What is expected:
Go through the material and return every line that contains the string "whether".

Listed records:
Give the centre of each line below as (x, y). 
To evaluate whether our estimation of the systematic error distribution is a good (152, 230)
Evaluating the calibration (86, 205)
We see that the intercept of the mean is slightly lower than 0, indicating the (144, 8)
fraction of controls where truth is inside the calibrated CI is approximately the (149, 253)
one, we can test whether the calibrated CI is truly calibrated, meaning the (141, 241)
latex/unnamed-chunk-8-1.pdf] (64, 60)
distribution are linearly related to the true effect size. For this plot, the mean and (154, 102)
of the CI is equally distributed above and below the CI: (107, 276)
...
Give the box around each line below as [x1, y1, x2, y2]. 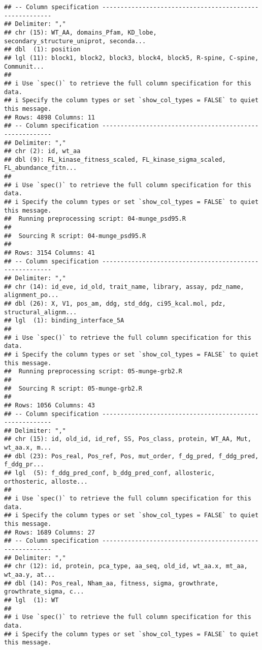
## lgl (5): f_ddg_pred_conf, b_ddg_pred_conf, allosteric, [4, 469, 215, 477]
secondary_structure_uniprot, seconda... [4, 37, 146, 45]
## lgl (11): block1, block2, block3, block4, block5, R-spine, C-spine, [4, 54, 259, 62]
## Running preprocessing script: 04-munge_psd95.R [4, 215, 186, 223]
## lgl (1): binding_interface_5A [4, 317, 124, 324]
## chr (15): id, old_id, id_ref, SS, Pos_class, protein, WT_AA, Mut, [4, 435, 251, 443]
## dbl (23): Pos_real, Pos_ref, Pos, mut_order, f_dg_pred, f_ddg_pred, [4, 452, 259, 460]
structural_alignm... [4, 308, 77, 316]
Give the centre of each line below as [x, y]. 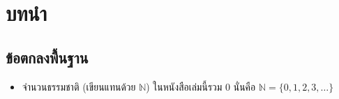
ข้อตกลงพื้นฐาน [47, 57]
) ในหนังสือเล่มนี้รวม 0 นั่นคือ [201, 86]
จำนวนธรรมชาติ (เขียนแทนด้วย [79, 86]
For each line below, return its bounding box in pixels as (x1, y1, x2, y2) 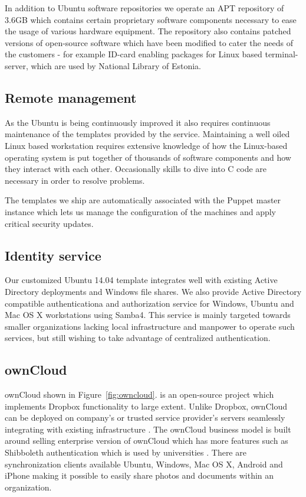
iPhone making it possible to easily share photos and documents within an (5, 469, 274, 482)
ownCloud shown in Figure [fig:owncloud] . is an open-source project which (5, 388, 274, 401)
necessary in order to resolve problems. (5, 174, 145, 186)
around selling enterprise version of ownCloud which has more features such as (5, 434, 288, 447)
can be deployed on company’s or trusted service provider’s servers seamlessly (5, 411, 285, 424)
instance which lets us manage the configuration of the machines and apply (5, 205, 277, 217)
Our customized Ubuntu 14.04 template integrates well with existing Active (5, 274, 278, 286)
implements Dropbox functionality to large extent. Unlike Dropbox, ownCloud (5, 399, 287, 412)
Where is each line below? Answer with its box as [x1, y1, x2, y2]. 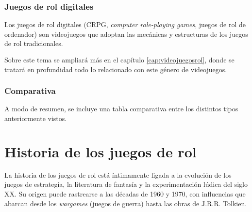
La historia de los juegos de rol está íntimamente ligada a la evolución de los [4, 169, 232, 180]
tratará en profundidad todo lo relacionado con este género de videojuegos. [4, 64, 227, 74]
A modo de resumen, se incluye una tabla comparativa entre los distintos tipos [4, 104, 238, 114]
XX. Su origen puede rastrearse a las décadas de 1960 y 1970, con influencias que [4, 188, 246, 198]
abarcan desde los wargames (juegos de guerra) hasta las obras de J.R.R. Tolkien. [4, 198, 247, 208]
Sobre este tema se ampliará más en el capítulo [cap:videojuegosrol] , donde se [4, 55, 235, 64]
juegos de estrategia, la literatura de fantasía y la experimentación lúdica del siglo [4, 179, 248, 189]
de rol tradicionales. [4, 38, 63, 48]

Solution to this problem:
To evaluate whether our estimation of the systematic error distribution is a good (152, 230)
one, we can test whether the calibrated CI is truly calibrated, meaning the (141, 241)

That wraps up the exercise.